__The task__: Report the lines of the data below that contain the string "Actions".

__Data to process__:
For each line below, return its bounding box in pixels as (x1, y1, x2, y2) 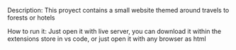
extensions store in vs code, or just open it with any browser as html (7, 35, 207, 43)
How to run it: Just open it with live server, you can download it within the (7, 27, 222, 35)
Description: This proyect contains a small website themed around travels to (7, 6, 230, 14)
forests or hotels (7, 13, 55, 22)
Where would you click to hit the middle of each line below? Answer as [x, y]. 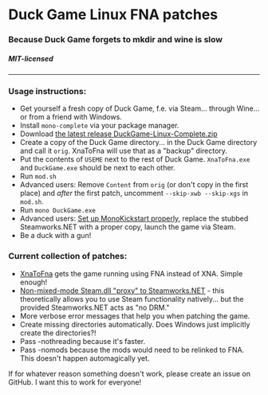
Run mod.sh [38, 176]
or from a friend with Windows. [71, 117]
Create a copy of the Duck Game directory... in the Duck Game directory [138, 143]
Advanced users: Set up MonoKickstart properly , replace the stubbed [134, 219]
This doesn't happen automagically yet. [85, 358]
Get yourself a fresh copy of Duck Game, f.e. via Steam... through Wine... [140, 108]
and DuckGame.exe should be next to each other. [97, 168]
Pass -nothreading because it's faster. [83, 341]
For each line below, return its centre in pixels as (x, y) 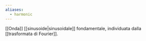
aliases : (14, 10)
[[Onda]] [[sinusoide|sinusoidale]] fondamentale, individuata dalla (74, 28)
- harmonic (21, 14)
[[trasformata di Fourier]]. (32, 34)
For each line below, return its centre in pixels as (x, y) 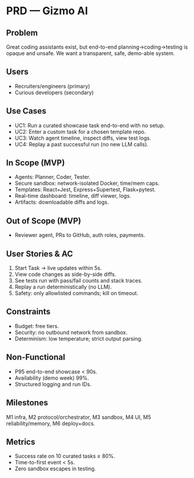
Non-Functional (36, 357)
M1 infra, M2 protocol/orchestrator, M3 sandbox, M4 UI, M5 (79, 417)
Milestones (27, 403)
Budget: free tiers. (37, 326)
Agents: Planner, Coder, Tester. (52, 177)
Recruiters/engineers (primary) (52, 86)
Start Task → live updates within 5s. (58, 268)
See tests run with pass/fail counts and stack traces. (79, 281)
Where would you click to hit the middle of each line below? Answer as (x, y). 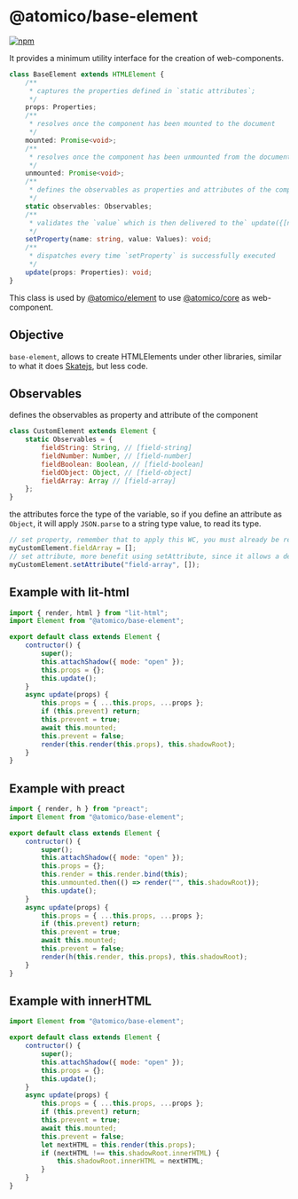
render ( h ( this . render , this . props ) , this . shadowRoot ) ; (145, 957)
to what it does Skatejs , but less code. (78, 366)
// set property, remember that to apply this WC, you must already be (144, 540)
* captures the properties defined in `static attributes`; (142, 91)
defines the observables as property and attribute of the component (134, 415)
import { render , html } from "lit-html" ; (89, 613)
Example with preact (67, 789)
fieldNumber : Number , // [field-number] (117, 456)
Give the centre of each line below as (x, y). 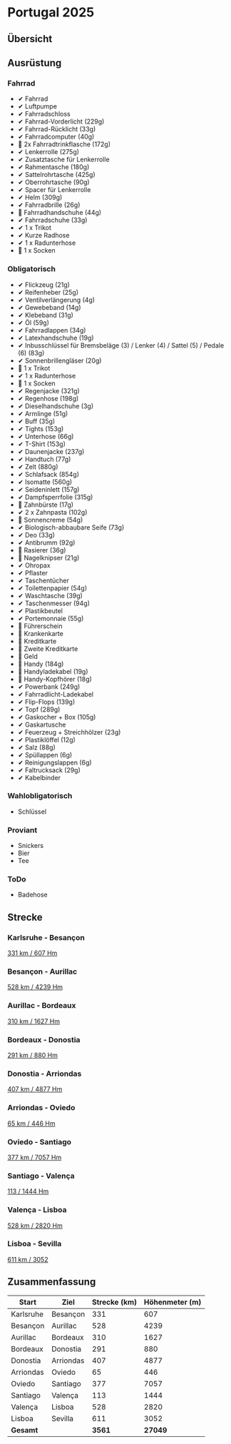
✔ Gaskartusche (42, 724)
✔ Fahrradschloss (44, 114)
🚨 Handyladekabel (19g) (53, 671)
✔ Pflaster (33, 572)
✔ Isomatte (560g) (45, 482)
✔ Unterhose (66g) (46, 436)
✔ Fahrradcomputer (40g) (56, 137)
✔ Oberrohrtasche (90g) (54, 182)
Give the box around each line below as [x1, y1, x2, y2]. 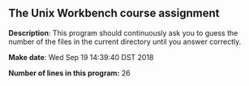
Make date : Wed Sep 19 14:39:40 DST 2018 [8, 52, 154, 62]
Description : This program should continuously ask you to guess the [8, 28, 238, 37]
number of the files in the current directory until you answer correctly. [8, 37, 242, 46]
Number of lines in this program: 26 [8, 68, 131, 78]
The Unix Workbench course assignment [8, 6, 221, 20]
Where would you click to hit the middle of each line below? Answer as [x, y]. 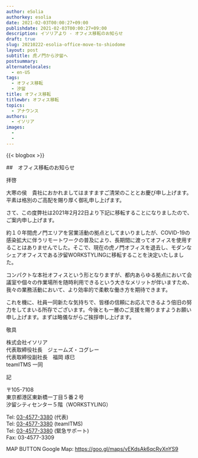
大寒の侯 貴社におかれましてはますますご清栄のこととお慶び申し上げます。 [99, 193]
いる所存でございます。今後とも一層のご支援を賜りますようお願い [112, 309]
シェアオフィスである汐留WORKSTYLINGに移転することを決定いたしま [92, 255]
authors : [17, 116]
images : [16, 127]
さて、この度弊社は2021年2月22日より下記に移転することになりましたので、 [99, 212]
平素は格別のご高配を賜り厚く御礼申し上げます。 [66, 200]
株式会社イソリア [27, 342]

---

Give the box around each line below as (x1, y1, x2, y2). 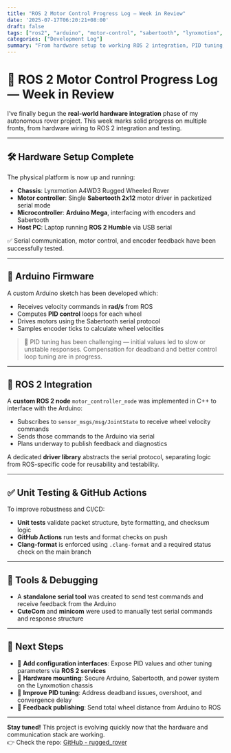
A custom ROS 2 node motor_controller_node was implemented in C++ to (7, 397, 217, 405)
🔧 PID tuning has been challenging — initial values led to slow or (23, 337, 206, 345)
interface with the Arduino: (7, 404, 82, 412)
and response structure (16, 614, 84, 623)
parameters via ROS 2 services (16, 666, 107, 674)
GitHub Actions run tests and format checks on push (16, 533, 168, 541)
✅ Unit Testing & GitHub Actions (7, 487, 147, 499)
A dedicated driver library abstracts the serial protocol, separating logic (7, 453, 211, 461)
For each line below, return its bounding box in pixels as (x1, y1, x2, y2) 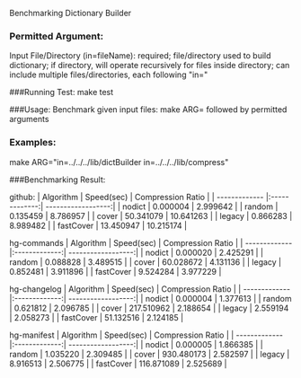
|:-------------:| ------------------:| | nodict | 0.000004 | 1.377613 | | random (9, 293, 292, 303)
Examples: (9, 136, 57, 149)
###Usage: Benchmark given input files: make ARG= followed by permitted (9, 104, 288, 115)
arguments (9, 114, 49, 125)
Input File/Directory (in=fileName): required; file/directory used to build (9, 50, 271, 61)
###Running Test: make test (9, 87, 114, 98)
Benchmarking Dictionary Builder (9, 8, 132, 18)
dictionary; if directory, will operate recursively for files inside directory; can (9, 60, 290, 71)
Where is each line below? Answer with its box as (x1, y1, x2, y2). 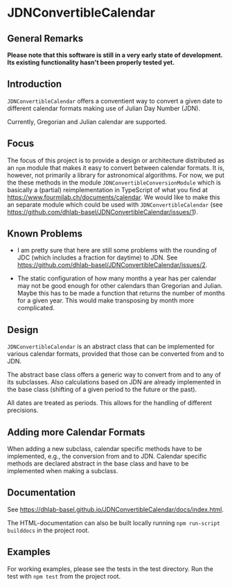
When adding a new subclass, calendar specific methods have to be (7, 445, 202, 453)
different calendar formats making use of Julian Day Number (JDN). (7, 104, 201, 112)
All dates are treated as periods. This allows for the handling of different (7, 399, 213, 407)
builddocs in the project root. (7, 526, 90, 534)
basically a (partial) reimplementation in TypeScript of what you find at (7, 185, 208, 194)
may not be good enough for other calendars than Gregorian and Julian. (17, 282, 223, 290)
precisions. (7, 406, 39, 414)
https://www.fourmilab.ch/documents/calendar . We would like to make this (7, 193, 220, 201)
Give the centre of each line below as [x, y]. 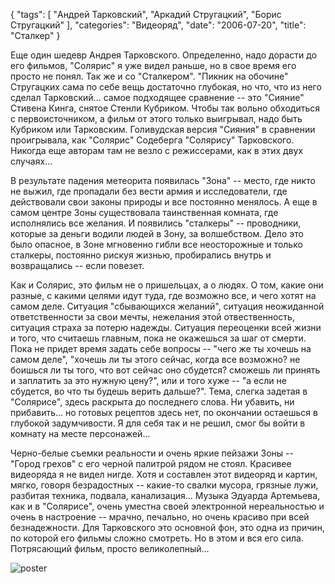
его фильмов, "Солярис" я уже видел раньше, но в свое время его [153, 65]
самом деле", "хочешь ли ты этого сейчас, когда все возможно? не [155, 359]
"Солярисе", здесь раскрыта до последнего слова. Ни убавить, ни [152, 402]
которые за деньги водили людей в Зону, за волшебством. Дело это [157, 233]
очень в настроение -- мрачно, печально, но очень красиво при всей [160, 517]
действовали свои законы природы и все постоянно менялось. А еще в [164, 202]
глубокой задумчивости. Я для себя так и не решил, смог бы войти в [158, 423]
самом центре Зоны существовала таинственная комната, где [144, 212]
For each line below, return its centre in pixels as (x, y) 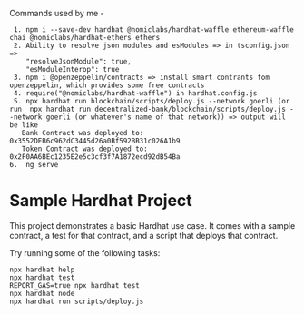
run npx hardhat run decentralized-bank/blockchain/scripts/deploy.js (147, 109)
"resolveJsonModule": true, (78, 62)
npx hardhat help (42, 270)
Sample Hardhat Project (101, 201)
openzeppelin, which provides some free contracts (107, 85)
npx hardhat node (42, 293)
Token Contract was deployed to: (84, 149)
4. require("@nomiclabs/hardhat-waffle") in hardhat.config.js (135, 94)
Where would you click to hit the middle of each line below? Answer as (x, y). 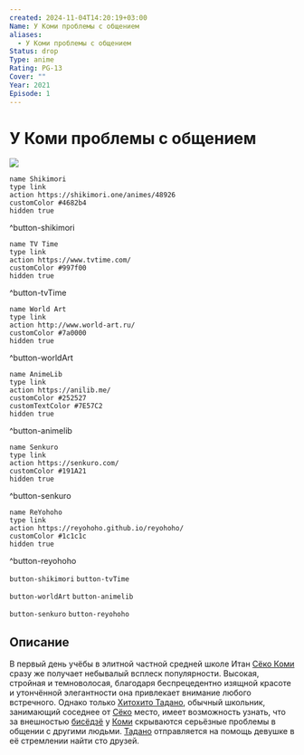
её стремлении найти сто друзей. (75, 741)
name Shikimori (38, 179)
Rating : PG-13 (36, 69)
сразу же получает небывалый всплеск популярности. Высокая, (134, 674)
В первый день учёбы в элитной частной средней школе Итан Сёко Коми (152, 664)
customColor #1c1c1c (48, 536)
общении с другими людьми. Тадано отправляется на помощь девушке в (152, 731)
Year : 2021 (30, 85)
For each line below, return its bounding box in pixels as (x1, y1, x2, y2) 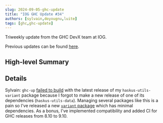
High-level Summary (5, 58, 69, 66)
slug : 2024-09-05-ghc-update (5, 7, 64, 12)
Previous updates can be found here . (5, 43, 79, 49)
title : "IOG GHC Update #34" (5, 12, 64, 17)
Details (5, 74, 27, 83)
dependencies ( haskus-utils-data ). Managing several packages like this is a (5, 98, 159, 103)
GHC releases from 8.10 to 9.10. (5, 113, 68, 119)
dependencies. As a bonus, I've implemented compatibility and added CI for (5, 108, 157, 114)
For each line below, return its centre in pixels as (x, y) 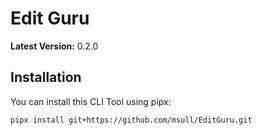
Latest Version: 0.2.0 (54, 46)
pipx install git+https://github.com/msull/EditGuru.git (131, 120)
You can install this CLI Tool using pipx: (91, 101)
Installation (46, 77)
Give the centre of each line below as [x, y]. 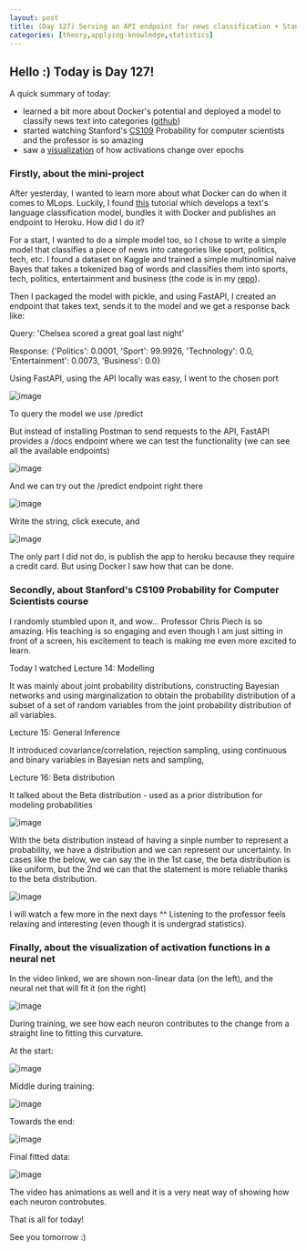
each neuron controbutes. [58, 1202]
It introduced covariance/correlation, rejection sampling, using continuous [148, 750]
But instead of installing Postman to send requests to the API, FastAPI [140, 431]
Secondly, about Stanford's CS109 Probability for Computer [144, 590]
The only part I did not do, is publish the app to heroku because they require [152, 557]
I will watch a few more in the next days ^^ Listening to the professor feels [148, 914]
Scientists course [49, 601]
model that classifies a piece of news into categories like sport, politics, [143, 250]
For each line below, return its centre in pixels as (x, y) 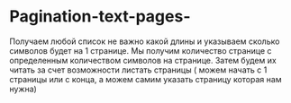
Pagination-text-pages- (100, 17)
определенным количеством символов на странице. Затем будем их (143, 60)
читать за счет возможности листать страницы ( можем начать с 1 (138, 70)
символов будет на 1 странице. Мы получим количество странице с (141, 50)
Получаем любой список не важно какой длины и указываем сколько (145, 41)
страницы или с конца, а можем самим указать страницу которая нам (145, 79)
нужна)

__Your response__:
GitHub Actions run tests and format checks on push (16, 533, 168, 541)
✅ Unit Testing & GitHub Actions (7, 487, 147, 499)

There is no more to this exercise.